:: INPUT
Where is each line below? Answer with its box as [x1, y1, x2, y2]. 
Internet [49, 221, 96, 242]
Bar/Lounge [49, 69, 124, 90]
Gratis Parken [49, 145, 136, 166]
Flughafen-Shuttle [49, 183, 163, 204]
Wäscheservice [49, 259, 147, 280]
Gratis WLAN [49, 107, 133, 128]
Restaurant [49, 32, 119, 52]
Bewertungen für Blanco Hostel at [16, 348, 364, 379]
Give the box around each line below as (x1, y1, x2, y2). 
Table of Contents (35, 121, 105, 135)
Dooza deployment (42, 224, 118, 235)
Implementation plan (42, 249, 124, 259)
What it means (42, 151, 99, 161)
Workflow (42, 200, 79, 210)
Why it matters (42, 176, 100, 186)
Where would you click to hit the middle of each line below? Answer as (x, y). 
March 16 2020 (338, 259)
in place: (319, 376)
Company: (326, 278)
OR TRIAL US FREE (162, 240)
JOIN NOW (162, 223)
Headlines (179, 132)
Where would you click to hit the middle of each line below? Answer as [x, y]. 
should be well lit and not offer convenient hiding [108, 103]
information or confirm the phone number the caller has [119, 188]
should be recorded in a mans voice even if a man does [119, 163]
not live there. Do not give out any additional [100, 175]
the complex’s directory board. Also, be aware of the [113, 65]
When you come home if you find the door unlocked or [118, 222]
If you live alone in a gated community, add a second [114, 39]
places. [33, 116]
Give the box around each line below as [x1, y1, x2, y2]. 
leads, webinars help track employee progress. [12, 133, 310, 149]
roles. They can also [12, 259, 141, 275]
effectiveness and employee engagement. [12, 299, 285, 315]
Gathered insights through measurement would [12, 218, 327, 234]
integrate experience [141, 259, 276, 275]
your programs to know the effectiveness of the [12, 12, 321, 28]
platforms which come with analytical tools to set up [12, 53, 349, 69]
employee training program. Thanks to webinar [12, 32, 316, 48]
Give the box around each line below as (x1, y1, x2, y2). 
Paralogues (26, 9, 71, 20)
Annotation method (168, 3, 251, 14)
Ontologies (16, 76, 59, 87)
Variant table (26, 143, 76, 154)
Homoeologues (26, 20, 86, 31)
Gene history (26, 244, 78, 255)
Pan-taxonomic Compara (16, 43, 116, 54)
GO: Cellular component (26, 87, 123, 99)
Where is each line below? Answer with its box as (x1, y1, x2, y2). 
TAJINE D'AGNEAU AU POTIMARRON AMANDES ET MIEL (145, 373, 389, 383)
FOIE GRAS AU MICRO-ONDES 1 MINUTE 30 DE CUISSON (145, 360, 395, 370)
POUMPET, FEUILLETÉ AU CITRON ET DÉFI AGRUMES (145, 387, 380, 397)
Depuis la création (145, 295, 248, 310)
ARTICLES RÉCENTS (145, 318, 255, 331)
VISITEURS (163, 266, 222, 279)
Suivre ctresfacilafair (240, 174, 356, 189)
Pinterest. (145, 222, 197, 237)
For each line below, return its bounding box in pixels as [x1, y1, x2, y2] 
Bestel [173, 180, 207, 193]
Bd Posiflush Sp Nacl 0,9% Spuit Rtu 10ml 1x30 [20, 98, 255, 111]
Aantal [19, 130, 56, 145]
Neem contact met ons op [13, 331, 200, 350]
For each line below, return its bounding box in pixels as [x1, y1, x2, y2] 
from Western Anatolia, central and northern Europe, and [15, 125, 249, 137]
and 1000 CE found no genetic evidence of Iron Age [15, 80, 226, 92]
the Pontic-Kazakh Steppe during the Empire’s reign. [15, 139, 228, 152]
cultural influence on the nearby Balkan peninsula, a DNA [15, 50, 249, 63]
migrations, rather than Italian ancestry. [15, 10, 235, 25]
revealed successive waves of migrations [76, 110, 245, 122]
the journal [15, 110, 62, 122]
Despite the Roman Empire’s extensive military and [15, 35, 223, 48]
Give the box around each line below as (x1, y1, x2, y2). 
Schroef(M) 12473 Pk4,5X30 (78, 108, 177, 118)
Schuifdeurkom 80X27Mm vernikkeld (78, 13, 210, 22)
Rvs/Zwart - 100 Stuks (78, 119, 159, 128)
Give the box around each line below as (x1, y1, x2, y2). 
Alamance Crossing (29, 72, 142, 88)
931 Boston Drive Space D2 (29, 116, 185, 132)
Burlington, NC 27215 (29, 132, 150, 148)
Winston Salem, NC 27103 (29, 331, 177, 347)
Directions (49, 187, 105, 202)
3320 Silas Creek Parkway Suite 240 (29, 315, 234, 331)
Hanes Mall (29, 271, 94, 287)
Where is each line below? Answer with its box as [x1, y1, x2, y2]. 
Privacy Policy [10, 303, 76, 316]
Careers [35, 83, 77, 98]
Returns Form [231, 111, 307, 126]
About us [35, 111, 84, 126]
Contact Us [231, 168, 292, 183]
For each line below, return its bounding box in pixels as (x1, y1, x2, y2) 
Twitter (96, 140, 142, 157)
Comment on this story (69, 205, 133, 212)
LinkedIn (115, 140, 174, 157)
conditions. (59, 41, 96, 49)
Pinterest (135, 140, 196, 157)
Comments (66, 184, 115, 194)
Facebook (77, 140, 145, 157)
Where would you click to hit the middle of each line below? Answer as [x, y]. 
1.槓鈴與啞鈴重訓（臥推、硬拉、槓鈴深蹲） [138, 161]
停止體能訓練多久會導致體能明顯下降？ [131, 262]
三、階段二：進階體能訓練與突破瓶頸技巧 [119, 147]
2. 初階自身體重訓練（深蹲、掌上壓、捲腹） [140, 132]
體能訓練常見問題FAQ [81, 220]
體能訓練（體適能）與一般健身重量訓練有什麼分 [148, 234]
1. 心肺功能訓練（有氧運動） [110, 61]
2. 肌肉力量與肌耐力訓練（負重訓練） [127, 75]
::::
:: INPUT
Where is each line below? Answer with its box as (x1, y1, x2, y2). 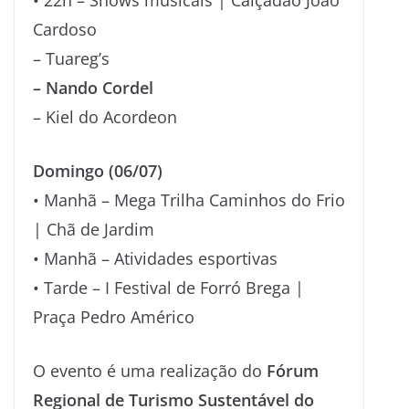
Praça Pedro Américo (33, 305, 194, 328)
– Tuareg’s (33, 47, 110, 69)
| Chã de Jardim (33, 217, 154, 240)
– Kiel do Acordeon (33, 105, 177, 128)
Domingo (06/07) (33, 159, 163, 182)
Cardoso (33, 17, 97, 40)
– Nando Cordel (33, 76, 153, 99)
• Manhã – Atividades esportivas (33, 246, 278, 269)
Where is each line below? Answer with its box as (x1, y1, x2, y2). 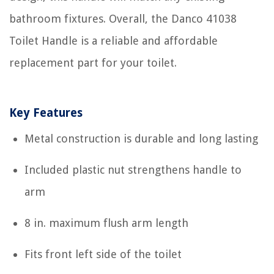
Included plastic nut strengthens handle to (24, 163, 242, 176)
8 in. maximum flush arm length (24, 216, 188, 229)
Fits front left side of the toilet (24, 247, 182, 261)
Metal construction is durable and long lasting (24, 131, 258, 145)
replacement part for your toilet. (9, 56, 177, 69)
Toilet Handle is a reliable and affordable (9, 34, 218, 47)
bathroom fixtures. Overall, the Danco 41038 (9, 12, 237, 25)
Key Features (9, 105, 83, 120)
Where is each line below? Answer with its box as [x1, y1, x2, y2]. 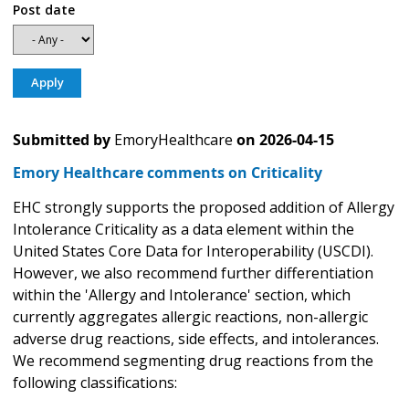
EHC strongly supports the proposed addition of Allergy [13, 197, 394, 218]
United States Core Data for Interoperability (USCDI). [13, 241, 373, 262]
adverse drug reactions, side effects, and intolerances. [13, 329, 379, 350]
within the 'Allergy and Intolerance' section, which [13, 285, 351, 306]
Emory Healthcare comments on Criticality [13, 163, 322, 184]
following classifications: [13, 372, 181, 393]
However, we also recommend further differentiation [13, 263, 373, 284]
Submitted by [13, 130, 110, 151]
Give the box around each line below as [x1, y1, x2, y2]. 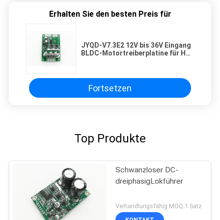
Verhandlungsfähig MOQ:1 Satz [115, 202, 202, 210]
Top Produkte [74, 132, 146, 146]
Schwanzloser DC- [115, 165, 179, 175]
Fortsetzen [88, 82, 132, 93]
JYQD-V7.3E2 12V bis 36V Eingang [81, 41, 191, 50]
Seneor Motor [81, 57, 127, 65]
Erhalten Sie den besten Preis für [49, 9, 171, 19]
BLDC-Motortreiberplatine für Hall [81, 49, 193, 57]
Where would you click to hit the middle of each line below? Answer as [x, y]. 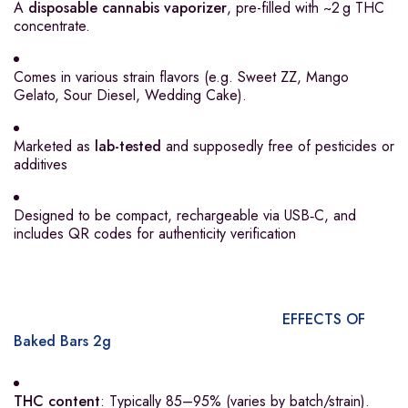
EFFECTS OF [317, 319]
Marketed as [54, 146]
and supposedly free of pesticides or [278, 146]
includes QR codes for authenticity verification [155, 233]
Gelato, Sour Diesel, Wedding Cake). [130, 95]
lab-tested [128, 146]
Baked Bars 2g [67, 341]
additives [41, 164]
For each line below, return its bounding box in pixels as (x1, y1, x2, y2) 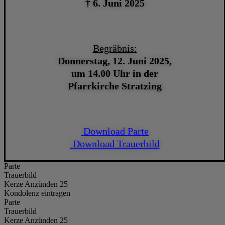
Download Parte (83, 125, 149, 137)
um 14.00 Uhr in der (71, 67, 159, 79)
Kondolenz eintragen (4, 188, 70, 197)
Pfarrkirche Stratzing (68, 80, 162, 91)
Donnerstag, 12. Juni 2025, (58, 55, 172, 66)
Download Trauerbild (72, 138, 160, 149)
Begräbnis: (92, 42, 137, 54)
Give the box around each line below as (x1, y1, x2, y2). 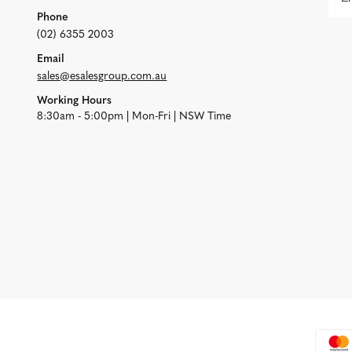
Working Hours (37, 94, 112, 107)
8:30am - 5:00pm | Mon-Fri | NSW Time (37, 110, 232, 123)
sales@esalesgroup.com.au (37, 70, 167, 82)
::::
:: INPUT
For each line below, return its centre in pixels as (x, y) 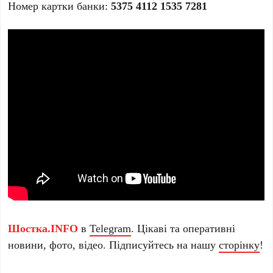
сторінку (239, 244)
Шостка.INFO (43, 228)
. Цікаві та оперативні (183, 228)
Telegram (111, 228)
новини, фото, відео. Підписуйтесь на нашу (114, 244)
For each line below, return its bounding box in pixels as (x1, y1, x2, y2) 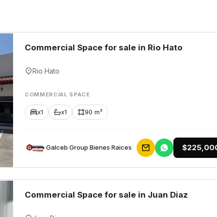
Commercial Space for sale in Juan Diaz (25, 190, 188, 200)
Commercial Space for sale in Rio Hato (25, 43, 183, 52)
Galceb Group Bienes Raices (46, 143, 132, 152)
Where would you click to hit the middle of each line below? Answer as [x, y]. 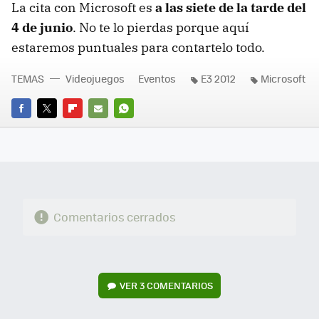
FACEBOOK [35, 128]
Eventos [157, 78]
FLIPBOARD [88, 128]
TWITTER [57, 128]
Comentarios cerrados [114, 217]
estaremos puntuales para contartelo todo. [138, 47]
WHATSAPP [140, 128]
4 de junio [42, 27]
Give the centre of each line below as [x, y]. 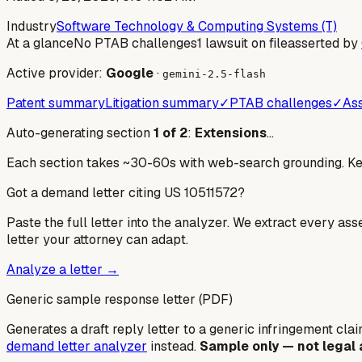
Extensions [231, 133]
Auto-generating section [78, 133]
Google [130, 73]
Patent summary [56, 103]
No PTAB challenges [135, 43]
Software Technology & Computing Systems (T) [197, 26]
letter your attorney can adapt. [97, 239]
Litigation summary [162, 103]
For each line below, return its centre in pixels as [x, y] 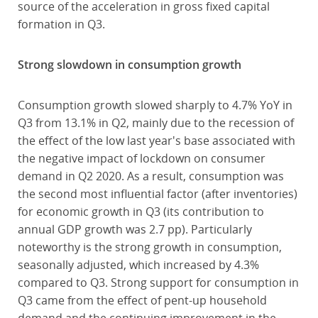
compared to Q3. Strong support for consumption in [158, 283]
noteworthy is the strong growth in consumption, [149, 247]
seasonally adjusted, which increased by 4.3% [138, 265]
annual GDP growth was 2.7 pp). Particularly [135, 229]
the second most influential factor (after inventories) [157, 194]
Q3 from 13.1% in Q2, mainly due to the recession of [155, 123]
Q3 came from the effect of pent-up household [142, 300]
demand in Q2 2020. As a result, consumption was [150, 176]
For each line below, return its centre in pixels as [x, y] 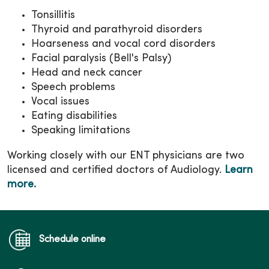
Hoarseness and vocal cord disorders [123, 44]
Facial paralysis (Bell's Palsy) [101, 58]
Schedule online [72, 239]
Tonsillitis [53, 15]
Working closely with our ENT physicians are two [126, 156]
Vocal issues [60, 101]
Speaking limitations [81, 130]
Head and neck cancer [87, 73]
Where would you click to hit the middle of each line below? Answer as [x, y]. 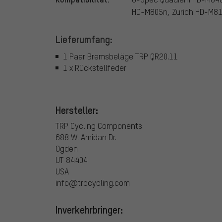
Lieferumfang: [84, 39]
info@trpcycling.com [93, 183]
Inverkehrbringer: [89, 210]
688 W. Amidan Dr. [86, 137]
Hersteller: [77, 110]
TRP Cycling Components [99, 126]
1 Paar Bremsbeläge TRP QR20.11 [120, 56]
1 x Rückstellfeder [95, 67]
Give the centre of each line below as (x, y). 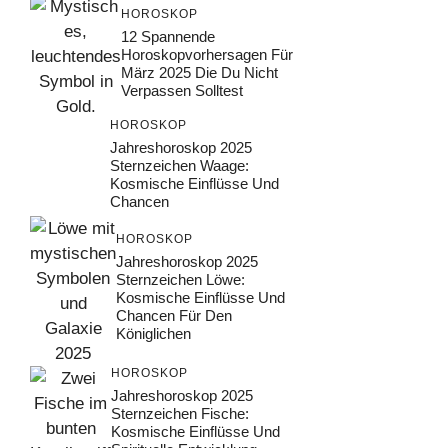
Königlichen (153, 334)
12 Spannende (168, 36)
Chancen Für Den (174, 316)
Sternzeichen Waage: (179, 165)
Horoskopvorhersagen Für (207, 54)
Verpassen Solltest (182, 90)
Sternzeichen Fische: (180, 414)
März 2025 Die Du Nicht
::::
TO DO | All lines above between those holding "Pan-taxonomic Compara (16, 43, 116, 54)" and "FOIE GRAS AU", inclusive, must be set down unchanged, and no other line may be included.

TASK OUTPUT |
Pan-taxonomic Compara (16, 43, 116, 54)
GO: Cellular component (26, 87, 123, 99)
Where is each line below? Answer with its box as (x1, y1, x2, y2). 
TAJINE D'AGNEAU AU POTIMARRON AMANDES ET MIEL (145, 373, 389, 383)
FOIE GRAS AU MICRO-ONDES 1 MINUTE 30 DE CUISSON (145, 360, 395, 370)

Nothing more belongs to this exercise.